By providing Gemma’s capabilities to all through open sourcing, DeepMind hopes to spur responsible development of AI for social good.
The Road Ahead
With each leap in AI, we inch closer towards models that rival or exceed human intelligence across all domains. Systems like Gemma underscore how rapid advances in self-supervised models are unlocking increasingly advanced cognitive capabilities.
However, work remains to improve reliability, interpretability, and controllability of AI – areas where human intelligence still reigns supreme. Domains like mathematics highlight these persistent gaps, with Gemma scoring 64% on MMLU compared to estimated 89% human performance.
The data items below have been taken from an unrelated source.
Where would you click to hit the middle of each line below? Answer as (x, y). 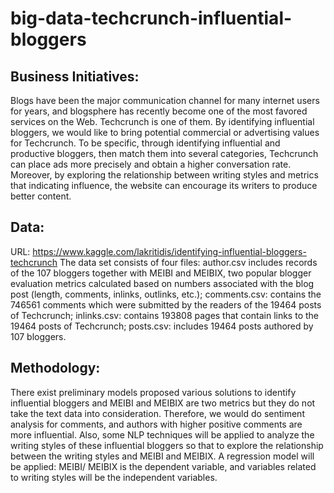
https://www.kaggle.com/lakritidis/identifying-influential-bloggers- (169, 251)
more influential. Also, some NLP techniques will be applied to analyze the (162, 434)
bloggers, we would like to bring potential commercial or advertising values (165, 132)
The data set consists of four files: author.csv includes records (188, 262)
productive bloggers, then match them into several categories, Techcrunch (164, 153)
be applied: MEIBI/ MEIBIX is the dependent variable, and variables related (163, 466)
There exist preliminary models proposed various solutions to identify (153, 392)
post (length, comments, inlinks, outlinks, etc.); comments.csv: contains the (166, 294)

Closing these gaps while ensuring the safety and ethics of ever-more-capable AI systems will be the central challenges in the years ahead. Striking the right balance between openness and caution will be critical, as DeepMind aims to democratize access to benefits of AI while managing emerging risks.
Initiatives to promote AI safety – like Dario Amodei’s ANC, DeepMind’s Ethics & Society team, and Anthropic’s Constitutional AI – signal growing recognition of this need for nuance. Meaningful progress will require open, evidence-based dialogue between researchers, developers, policymakers and the public.
If navigated responsibly, Gemma represents not the summit of AI, but a basecamp for the next generation of AI researchers following in DeepMind’s footsteps towards fair, beneficial artificial general intelligence.
Conclusion
DeepMind’s release of Gemma models signifies a new era for open source AI – one that transcends narrow benchmarks into generalized intelligence capabilities. Tested extensively for safety and broadly accessible, Gemma sets a new standard for responsible open sourcing in AI.
Driven by a competitive spirit tempered with cooperative values, sharing breakthroughs like Gemma raises all boats in the AI ecosystem. The entire community now has access to a versatile LLM family to drive or support their initiatives.
While risks remain, DeepMind’s technical and ethical diligence provides confidence that Gemma’s benefits outweigh its potential harms. As AI capabilities grow ever more advanced, maintaining this nuance between openness and caution will be critical.
Gemma takes us one step closer to AI that benefits all of humanity. But many grand challenges still await along the path to benevolent artificial general intelligence. If AI researchers, developers and society at large can maintain collaborative progress, Gemma may one day be seen as a historic basecamp, rather than the final summit.